The Singapore dollar rose 0.1 percent to S$1.4960 as of 7:43 p.m. local time, while the benchmark Straits Times Index climbed 0.25 percent to 1,708.77 at the 5:05 p.m. close.

“The budget gave a bit of a boost to the Singapore dollar but it will only ease the pain of the recession, not reverse it,” said Ho Woei Chen, an economist at United Overseas Bank Ltd. in Singapore. “The market is not taking this very positively and any impact on the currency will be limited.”

Projects Canceled

The city state’s government expects fixed-asset investments to fall to as little as S$10 billion this year from a record S$18 billion in 2008 as demand weakens and companies face difficulty in securing funds for their projects.

About 20 percent of investments originally slated for 2009 have been canceled or postponed, and investment commitments next year may be affected if the global economy doesn’t improve, the Economic Development Board said Jan. 19.

With today’s announcement for a lower tax level, Singapore will have shaved nine percentage points off the corporate rate since 2000. The government reduced rates by 2 percentage points to 18 percent in 2007, while Hong Kong last year lowered its company tax rate by 1 percentage point to 16.5 percent.

“It is a signal of the government’s continued and future commitment to being the best hub for enterprises, small and large, from all over the world,” Shanmugaratnam said.

Job Losses

More than 10,000 people were retrenched last year and a worsening economy may result in job losses tripling in 2009, reaching numbers not seen since the Asian financial crisis a decade ago, the government said this week.

Singapore will give employers a combined S$4.5 billion in cash grants for retaining local workers, the finance minister said today. It will also distribute S$2.6 billion in cash, utility and tax rebates to citizens, the poor and unemployed.

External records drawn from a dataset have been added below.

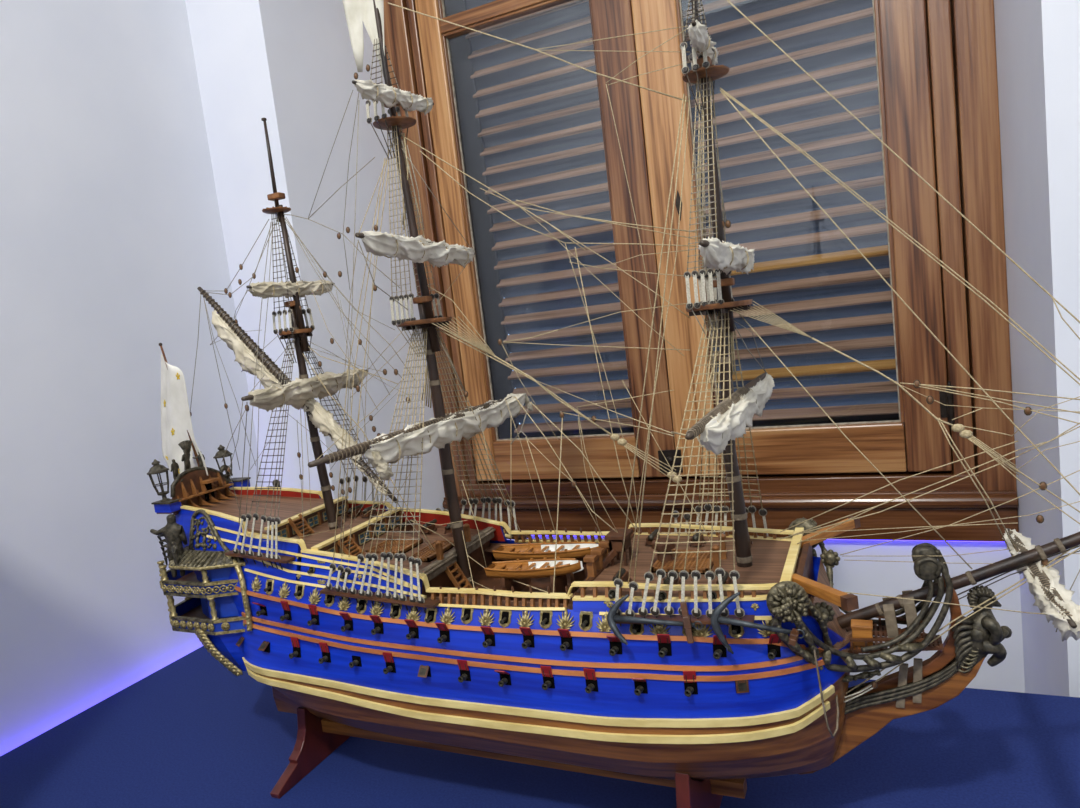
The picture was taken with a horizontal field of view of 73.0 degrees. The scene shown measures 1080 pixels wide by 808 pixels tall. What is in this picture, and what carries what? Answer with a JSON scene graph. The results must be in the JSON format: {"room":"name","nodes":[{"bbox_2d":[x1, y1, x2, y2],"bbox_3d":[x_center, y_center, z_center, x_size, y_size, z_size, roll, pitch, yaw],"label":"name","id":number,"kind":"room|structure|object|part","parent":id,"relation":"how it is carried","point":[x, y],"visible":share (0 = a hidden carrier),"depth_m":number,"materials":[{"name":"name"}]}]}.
{"room":"museum","nodes":[
{"label":"museum","id":0,"kind":"room"},
{"bbox_2d":[0,0,263,755],"bbox_3d":[-1.891,-0.326,0.237,0.120,4.165,6.000,-4,7,25],"label":"wall","id":1,"kind":"structure","parent":0,"point":[111,226],"depth_m":1.80,"materials":[{"name":"white paint"}]},
{"bbox_2d":[185,0,1079,697],"bbox_3d":[1.428,-0.858,1.484,4.934,4.165,0.756,-4,7,25],"label":"wall","id":2,"kind":"structure","parent":0,"point":[291,64],"depth_m":2.07,"materials":[{"name":"white paint"}]},
{"bbox_2d":[384,0,1018,541],"bbox_3d":[0.368,-0.648,2.202,1.716,2.124,0.212,-4,7,25],"label":"window","id":3,"kind":"structure","parent":2,"relation":"in","point":[530,126],"depth_m":2.14,"materials":[{"name":"brown wood"}]},
{"bbox_3d":[0.050,-0.688,2.417,0.660,1.820,0.051,-4,7,25],"label":"shutter frame","id":4,"kind":"part","parent":3,"relation":"part of","materials":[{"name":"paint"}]},
{"bbox_3d":[0.084,0.178,2.414,0.507,0.135,0.044,-4,7,25],"label":"rail","id":5,"kind":"part","parent":3,"relation":"part of","materials":[{"name":"brown wood"}]},
{"bbox_3d":[0.404,-0.576,2.120,0.020,0.090,0.004,-4,7,25],"label":"key plate","id":6,"kind":"part","parent":3,"relation":"part of","materials":[{"name":"metal"}]},
{"bbox_3d":[0.467,0.315,2.276,1.718,0.177,0.144,-4,7,25],"label":"sill","id":7,"kind":"part","parent":3,"relation":"part of","materials":[{"name":"brown wood"}]},
{"bbox_3d":[0.769,0.131,2.101,0.504,0.135,0.044,-4,7,25],"label":"rail","id":8,"kind":"part","parent":3,"relation":"part of","materials":[{"name":"brown wood"}]},
{"bbox_3d":[0.653,1.623,-0.580,5.134,0.100,6.000,-4,7,25],"label":"floor","id":9,"kind":"structure","parent":0,"visible":0},
{"bbox_2d":[0,646,1079,807],"bbox_3d":[0.263,1.027,1.101,2.865,0.800,1.057,-4,7,25],"label":"display table","id":10,"kind":"object","parent":9,"relation":"on","point":[193,732],"visible":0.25,"depth_m":1.29,"materials":[{"name":"blue fabric"}]},
{"bbox_2d":[270,707,746,807],"bbox_3d":[-0.064,0.569,1.229,0.796,0.154,0.278,-4,7,25],"label":"display stand","id":11,"kind":"object","parent":10,"relation":"on","point":[317,737],"visible":0.4,"depth_m":1.27,"materials":[{"name":"brown wood"}]},
{"bbox_2d":[147,0,1079,779],"bbox_3d":[-0.046,-0.076,1.121,1.656,1.287,0.640,-4,7,25],"label":"model ship","id":12,"kind":"object","parent":11,"relation":"on","point":[366,615],"visible":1,"depth_m":1.03,"materials":[{"name":"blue wood"}]},
{"bbox_3d":[-0.552,0.289,1.401,0.229,0.004,0.307,-4,7,25],"label":"gallery rail","id":13,"kind":"part","parent":12,"relation":"part of","materials":[{"name":"brown metal"}]},
{"bbox_3d":[-0.658,0.149,1.411,0.008,0.058,0.135,-4,7,25],"label":"moulding","id":14,"kind":"part","parent":12,"relation":"part of","materials":[{"name":"brown wood"}]},
{"bbox_3d":[-0.550,0.299,1.401,0.225,0.022,0.300,-4,7,25],"label":"gallery panel","id":15,"kind":"part","parent":12,"relation":"part of","materials":[{"name":"gold metal"}]},
{"bbox_3d":[-0.550,0.310,1.403,0.229,0.004,0.307,-4,7,25],"label":"gallery rail","id":16,"kind":"part","parent":12,"relation":"part of","materials":[{"name":"brown metal"}]},
{"bbox_3d":[-0.656,0.160,1.413,0.006,0.073,0.135,-4,7,25],"label":"panel","id":17,"kind":"part","parent":12,"relation":"part of","materials":[{"name":"brown wood"}]},
{"bbox_2d":[178,483,233,501],"bbox_3d":[-0.646,0.170,1.409,0.014,0.003,0.127,-4,7,25],"label":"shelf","id":18,"kind":"object","parent":12,"relation":"attached to","point":[202,492],"depth_m":1.41,"materials":[{"name":"brown wood"}]},
{"bbox_3d":[-0.539,0.353,1.406,0.229,0.004,0.307,-4,7,25],"label":"gallery rail","id":19,"kind":"part","parent":12,"relation":"part of","materials":[{"name":"brown metal"}]},
{"bbox_3d":[-0.537,0.374,1.408,0.229,0.004,0.307,-4,7,25],"label":"gallery rail","id":20,"kind":"part","parent":12,"relation":"part of","materials":[{"name":"brown metal"}]},
{"bbox_3d":[-0.537,0.364,1.406,0.225,0.021,0.300,-4,7,25],"label":"gallery panel","id":21,"kind":"part","parent":12,"relation":"part of","materials":[{"name":"blue wood"}]},
{"bbox_3d":[-0.585,0.225,1.297,0.119,0.072,0.026,-3,7,32],"label":"relief frame","id":22,"kind":"part","parent":12,"relation":"part of","materials":[{"name":"brown metal"}]},
{"bbox_3d":[-0.597,0.197,1.315,0.202,0.023,0.011,-3,8,34],"label":"cap rail","id":23,"kind":"part","parent":12,"relation":"part of","materials":[{"name":"beige wood"}]},
{"bbox_3d":[-0.510,0.318,1.243,0.014,0.130,0.060,-12,8,-40],"label":"gallery frame","id":24,"kind":"part","parent":12,"relation":"part of","materials":[{"name":"gold metal"}]},
{"bbox_3d":[-0.515,0.407,1.254,0.013,0.013,0.016,-12,8,-40],"label":"port lid","id":25,"kind":"part","parent":12,"relation":"part of","materials":[{"name":"brown wood"}]},
{"bbox_3d":[-0.455,0.399,1.203,0.016,0.012,0.015,-2,8,34],"label":"port lid","id":26,"kind":"part","parent":12,"relation":"part of","materials":[{"name":"brown wood"}]},
{"bbox_3d":[-0.450,0.223,1.222,0.134,0.012,0.011,-3,7,30],"label":"cap rail","id":27,"kind":"part","parent":12,"relation":"part of","materials":[{"name":"beige wood"}]},
{"bbox_3d":[-0.531,0.173,1.463,0.202,0.023,0.011,-5,6,15],"label":"cap rail","id":28,"kind":"part","parent":12,"relation":"part of","materials":[{"name":"beige wood"}]},
{"bbox_3d":[-0.409,0.325,1.173,0.015,0.017,0.005,-3,7,32],"label":"port lid","id":29,"kind":"part","parent":12,"relation":"part of","materials":[{"name":"red wood"}]},
{"bbox_3d":[-0.391,0.381,1.167,0.015,0.017,0.003,-3,7,29],"label":"port lid","id":30,"kind":"part","parent":12,"relation":"part of","materials":[{"name":"red wood"}]},
{"bbox_3d":[-0.419,0.196,1.326,0.014,0.004,0.205,-4,7,25],"label":"rail","id":31,"kind":"part","parent":12,"relation":"part of","materials":[{"name":"beige wood"}]},
{"bbox_3d":[-0.355,0.322,1.143,0.015,0.017,0.004,-3,7,29],"label":"port lid","id":32,"kind":"part","parent":12,"relation":"part of","materials":[{"name":"red wood"}]},
{"bbox_3d":[-0.336,0.379,1.136,0.015,0.017,0.004,-4,7,27],"label":"port lid","id":33,"kind":"part","parent":12,"relation":"part of","materials":[{"name":"red wood"}]},
{"bbox_3d":[-0.295,0.323,1.109,0.016,0.015,0.010,-4,7,25],"label":"port lid","id":34,"kind":"part","parent":12,"relation":"part of","materials":[{"name":"red wood"}]},
{"bbox_3d":[-0.316,0.216,1.284,0.014,0.004,0.236,-4,7,25],"label":"rail","id":35,"kind":"part","parent":12,"relation":"part of","materials":[{"name":"beige wood"}]},
{"bbox_3d":[-0.281,0.246,1.132,0.230,0.035,0.011,-4,7,27],"label":"cap rail","id":36,"kind":"part","parent":12,"relation":"part of","materials":[{"name":"beige wood"}]},
{"bbox_3d":[-0.361,0.190,1.422,0.134,0.012,0.011,-5,7,19],"label":"cap rail","id":37,"kind":"part","parent":12,"relation":"part of","materials":[{"name":"beige wood"}]},
{"bbox_3d":[-0.244,0.320,1.085,0.015,0.015,0.010,-4,7,25],"label":"port lid","id":38,"kind":"part","parent":12,"relation":"part of","materials":[{"name":"red wood"}]},
{"bbox_3d":[-0.225,0.376,1.082,0.015,0.017,0.005,-4,7,25],"label":"port lid","id":39,"kind":"part","parent":12,"relation":"part of","materials":[{"name":"red wood"}]},
{"bbox_3d":[-0.187,0.319,1.059,0.015,0.015,0.010,-4,7,25],"label":"port lid","id":40,"kind":"part","parent":12,"relation":"part of","materials":[{"name":"red wood"}]},
{"bbox_3d":[-0.168,0.386,1.055,0.015,0.014,0.012,-4,7,25],"label":"port lid","id":41,"kind":"part","parent":12,"relation":"part of","materials":[{"name":"brown wood"}]},
{"bbox_3d":[-0.139,0.317,1.038,0.015,0.015,0.010,-4,7,25],"label":"port lid","id":42,"kind":"part","parent":12,"relation":"part of","materials":[{"name":"red wood"}]},
{"bbox_3d":[-0.178,0.209,1.361,0.230,0.035,0.011,-4,7,22],"label":"cap rail","id":43,"kind":"part","parent":12,"relation":"part of","materials":[{"name":"beige wood"}]},
{"bbox_3d":[-0.108,0.368,1.029,0.015,0.017,0.005,-4,7,25],"label":"port lid","id":44,"kind":"part","parent":12,"relation":"part of","materials":[{"name":"red wood"}]},
{"bbox_3d":[-0.073,0.313,1.007,0.015,0.015,0.010,-4,7,25],"label":"port lid","id":45,"kind":"part","parent":12,"relation":"part of","materials":[{"name":"red wood"}]},
{"bbox_3d":[-0.061,0.265,1.026,0.229,0.005,0.012,-4,7,25],"label":"cap rail","id":46,"kind":"part","parent":12,"relation":"part of","materials":[{"name":"beige wood"}]},
{"bbox_3d":[-0.052,0.367,0.999,0.015,0.012,0.014,-4,7,25],"label":"port lid","id":47,"kind":"part","parent":12,"relation":"part of","materials":[{"name":"red wood"}]},
{"bbox_3d":[-0.018,0.306,0.982,0.015,0.015,0.010,-4,7,25],"label":"port lid","id":48,"kind":"part","parent":12,"relation":"part of","materials":[{"name":"red wood"}]},
{"bbox_2d":[484,557,583,578],"bbox_3d":[-0.007,0.247,1.090,0.157,0.030,0.046,-4,7,25],"label":"rowing boat","id":49,"kind":"object","parent":12,"relation":"on","point":[536,568],"visible":0.96,"depth_m":1.08,"materials":[{"name":"brown wood"}]},
{"bbox_3d":[0.055,0.237,1.061,0.018,0.019,0.003,-4,7,25],"label":"stem post","id":50,"kind":"part","parent":49,"relation":"part of","materials":[{"name":"beige paint"}]},
{"bbox_2d":[492,540,600,559],"bbox_3d":[0.014,0.235,1.159,0.188,0.028,0.050,-4,7,25],"label":"rowing boat","id":51,"kind":"object","parent":12,"relation":"on","point":[575,549],"visible":0.81,"depth_m":1.16,"materials":[{"name":"brown wood"}]},
{"bbox_3d":[0.009,0.357,0.975,0.015,0.017,0.005,-4,7,25],"label":"port lid","id":52,"kind":"part","parent":12,"relation":"part of","materials":[{"name":"red wood"}]},
{"bbox_3d":[0.049,0.225,1.274,0.229,0.005,0.012,-4,7,25],"label":"cap rail","id":53,"kind":"part","parent":12,"relation":"part of","materials":[{"name":"beige wood"}]},
{"bbox_3d":[0.032,0.301,0.959,0.015,0.015,0.010,-4,7,25],"label":"port lid","id":54,"kind":"part","parent":12,"relation":"part of","materials":[{"name":"red wood"}]},
{"bbox_3d":[0.073,0.234,1.041,0.016,0.034,0.014,-4,7,25],"label":"rail post","id":55,"kind":"part","parent":12,"relation":"part of","materials":[{"name":"brown wood"}]},
{"bbox_3d":[0.065,0.351,0.949,0.015,0.017,0.005,-4,7,24],"label":"port lid","id":56,"kind":"part","parent":12,"relation":"part of","materials":[{"name":"red wood"}]},
{"bbox_3d":[0.085,0.230,1.068,0.016,0.034,0.014,-4,7,25],"label":"rail post","id":57,"kind":"part","parent":12,"relation":"part of","materials":[{"name":"brown wood"}]},
{"bbox_3d":[0.099,0.217,1.099,0.008,0.004,0.140,-4,7,25],"label":"cross rail","id":58,"kind":"part","parent":12,"relation":"part of","materials":[{"name":"brown wood"}]},
{"bbox_3d":[0.100,0.224,1.099,0.016,0.034,0.014,-4,7,25],"label":"rail post","id":59,"kind":"part","parent":12,"relation":"part of","materials":[{"name":"brown wood"}]},
{"bbox_3d":[0.094,0.299,0.930,0.015,0.013,0.013,-4,7,21],"label":"port lid","id":60,"kind":"part","parent":12,"relation":"part of","materials":[{"name":"red wood"}]},
{"bbox_3d":[0.125,0.348,0.920,0.015,0.012,0.014,-5,7,19],"label":"port lid","id":61,"kind":"part","parent":12,"relation":"part of","materials":[{"name":"red wood"}]},
{"bbox_2d":[607,594,702,644],"bbox_3d":[0.141,0.265,0.903,0.117,0.058,0.028,-5,6,12],"label":"anchor","id":62,"kind":"object","parent":12,"relation":"attached to","point":[611,617],"visible":1,"depth_m":0.90,"materials":[{"name":"metal"}]},
{"bbox_3d":[0.098,0.269,0.914,0.029,0.058,0.022,-4,7,25],"label":"arm","id":63,"kind":"part","parent":62,"relation":"part of","materials":[{"name":"metal"}]},
{"bbox_3d":[0.155,0.293,0.911,0.015,0.016,0.010,-5,6,15],"label":"port lid","id":64,"kind":"part","parent":12,"relation":"part of","materials":[{"name":"red wood"}]},
{"bbox_3d":[0.167,0.232,0.934,0.264,0.007,0.018,-5,7,19],"label":"cap rail","id":65,"kind":"part","parent":12,"relation":"part of","materials":[{"name":"beige wood"}]},
{"bbox_3d":[0.186,0.339,0.907,0.015,0.017,0.005,-5,6,12],"label":"port lid","id":66,"kind":"part","parent":12,"relation":"part of","materials":[{"name":"red wood"}]},
{"bbox_3d":[0.266,0.196,1.157,0.264,0.007,0.018,-3,7,30],"label":"cap rail","id":67,"kind":"part","parent":12,"relation":"part of","materials":[{"name":"beige wood"}]},
{"bbox_3d":[0.221,0.290,0.899,0.016,0.016,0.010,-6,6,7],"label":"port lid","id":68,"kind":"part","parent":12,"relation":"part of","materials":[{"name":"red wood"}]},
{"bbox_3d":[0.249,0.348,0.901,0.015,0.017,0.004,-6,6,4],"label":"port lid","id":69,"kind":"part","parent":12,"relation":"part of","materials":[{"name":"brown wood"}]},
{"bbox_2d":[711,592,804,653],"bbox_3d":[0.254,0.261,0.857,0.104,0.075,0.041,-4,7,25],"label":"anchor","id":70,"kind":"object","parent":12,"relation":"attached to","point":[716,618],"visible":1,"depth_m":0.87,"materials":[{"name":"metal"}]},
{"bbox_3d":[0.224,0.263,0.875,0.039,0.075,0.010,-7,6,-1],"label":"arm","id":71,"kind":"part","parent":70,"relation":"part of","materials":[{"name":"metal"}]},
{"bbox_3d":[0.289,0.289,0.898,0.017,0.017,0.009,-7,6,-5],"label":"port lid","id":72,"kind":"part","parent":12,"relation":"part of","materials":[{"name":"red wood"}]},
{"bbox_3d":[0.342,0.204,0.988,0.012,0.006,0.225,-4,7,25],"label":"rail","id":73,"kind":"part","parent":12,"relation":"part of","materials":[{"name":"beige wood"}]},
{"bbox_3d":[0.395,0.273,0.894,0.207,0.135,0.109,-4,7,25],"label":"head rail","id":74,"kind":"part","parent":12,"relation":"part of","materials":[{"name":"brown metal"}]},
{"bbox_3d":[0.406,0.274,0.890,0.165,0.100,0.106,-4,7,25],"label":"head rail","id":75,"kind":"part","parent":12,"relation":"part of","materials":[{"name":"brown metal"}]},
{"bbox_3d":[0.465,0.252,1.021,0.165,0.100,0.105,-4,7,25],"label":"head rail","id":76,"kind":"part","parent":12,"relation":"part of","materials":[{"name":"wood"}]},
{"bbox_3d":[0.440,0.304,0.922,0.090,0.015,0.004,-5,6,15],"label":"beak rail","id":77,"kind":"part","parent":12,"relation":"part of","materials":[{"name":"brown wood"}]},
{"bbox_3d":[0.444,0.262,0.908,0.087,0.090,0.039,-4,7,25],"label":"head rail","id":78,"kind":"part","parent":12,"relation":"part of","materials":[{"name":"brown metal"}]},
{"bbox_3d":[0.468,0.294,0.985,0.090,0.015,0.004,-3,8,34],"label":"beak rail","id":79,"kind":"part","parent":12,"relation":"part of","materials":[{"name":"brown wood"}]},
{"bbox_3d":[0.454,0.252,1.028,0.207,0.135,0.109,-4,7,25],"label":"head rail","id":80,"kind":"part","parent":12,"relation":"part of","materials":[{"name":"grey wood"}]},
{"bbox_3d":[0.476,0.251,0.979,0.008,0.089,0.092,-13,9,-43],"label":"head rail","id":81,"kind":"part","parent":12,"relation":"part of","materials":[{"name":"brown metal"}]}
]}

The government plans as much as S$20 billion in public works in 2009, a third higher than the previous year, and will give S$800 million in tax rebates for industrial and commercial properties. It will also allow unprofitable companies to get a cash refund on taxes paid in previous years under an enhanced so-called current loss-back relief plan, Shanmugaratnam said.

Singapore will spend S$5.8 billion to split the risks of bank loans extended to businesses, Shanmugaratnam said. The government will bear 80 percent of the risks on loans of as much as S$5 million to help medium-sized companies.

“The budget stimulus measures will significantly reduce business costs,” said Robson Lee, a partner in Singapore-based law firm Shook Lin & Bok LLP. “The measures will also enhance the local enterprise refinancing. Banks will be more inclined to extend credit to the enterprises.”